Problem description:
The reply must repeat each entry exactly and contain no pictures.

[Records from a dataset]
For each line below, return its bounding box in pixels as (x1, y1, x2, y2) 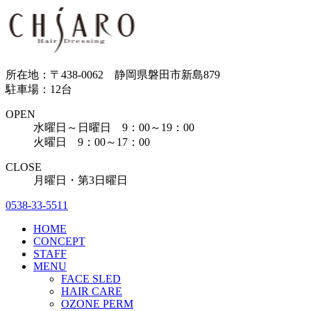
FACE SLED (61, 273, 121, 285)
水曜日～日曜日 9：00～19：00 (33, 121, 194, 133)
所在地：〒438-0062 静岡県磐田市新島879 (6, 69, 220, 81)
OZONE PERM (61, 298, 133, 310)
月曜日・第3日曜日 (33, 174, 128, 186)
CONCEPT (33, 235, 85, 247)
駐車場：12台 (6, 83, 72, 95)
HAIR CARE (61, 285, 122, 297)
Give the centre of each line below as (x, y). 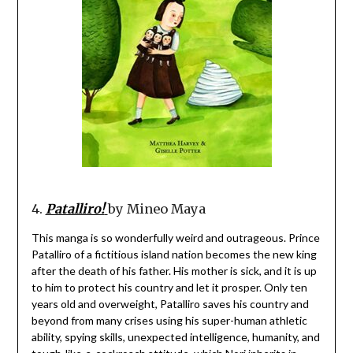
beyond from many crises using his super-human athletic (169, 320)
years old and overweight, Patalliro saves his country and (170, 303)
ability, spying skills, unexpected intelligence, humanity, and (175, 336)
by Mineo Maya (156, 208)
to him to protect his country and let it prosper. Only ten (169, 287)
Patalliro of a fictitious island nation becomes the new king (174, 254)
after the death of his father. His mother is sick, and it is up (174, 270)
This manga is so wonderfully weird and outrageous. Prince (175, 237)
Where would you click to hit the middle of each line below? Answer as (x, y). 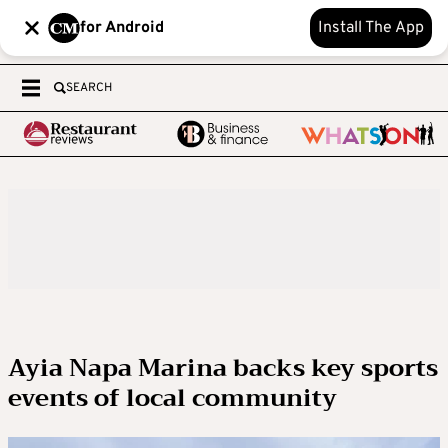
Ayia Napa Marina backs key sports (223, 368)
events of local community (172, 398)
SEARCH (89, 88)
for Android (122, 28)
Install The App (371, 28)

Response:
For each line below, return its bounding box in pixels as (x1, y1, x2, y2) 
FACE SLED (61, 273, 121, 285)
水曜日～日曜日 9：00～19：00 (33, 121, 194, 133)
所在地：〒438-0062 静岡県磐田市新島879 (6, 69, 220, 81)
OZONE PERM (61, 298, 133, 310)
月曜日・第3日曜日 (33, 174, 128, 186)
CONCEPT (33, 235, 85, 247)
駐車場：12台 (6, 83, 72, 95)
HAIR CARE (61, 285, 122, 297)
Give the centre of each line below as (x, y). 
beyond from many crises using his super-human athletic (169, 320)
years old and overweight, Patalliro saves his country and (170, 303)
ability, spying skills, unexpected intelligence, humanity, and (175, 336)
by Mineo Maya (156, 208)
to him to protect his country and let it prosper. Only ten (169, 287)
Patalliro of a fictitious island nation becomes the new king (174, 254)
after the death of his father. His mother is sick, and it is up (174, 270)
This manga is so wonderfully weird and outrageous. Prince (175, 237)
Where would you click to hit the middle of each line below? Answer as (x, y). 
Ayia Napa Marina backs key sports (223, 368)
events of local community (172, 398)
SEARCH (89, 88)
for Android (122, 28)
Install The App (371, 28)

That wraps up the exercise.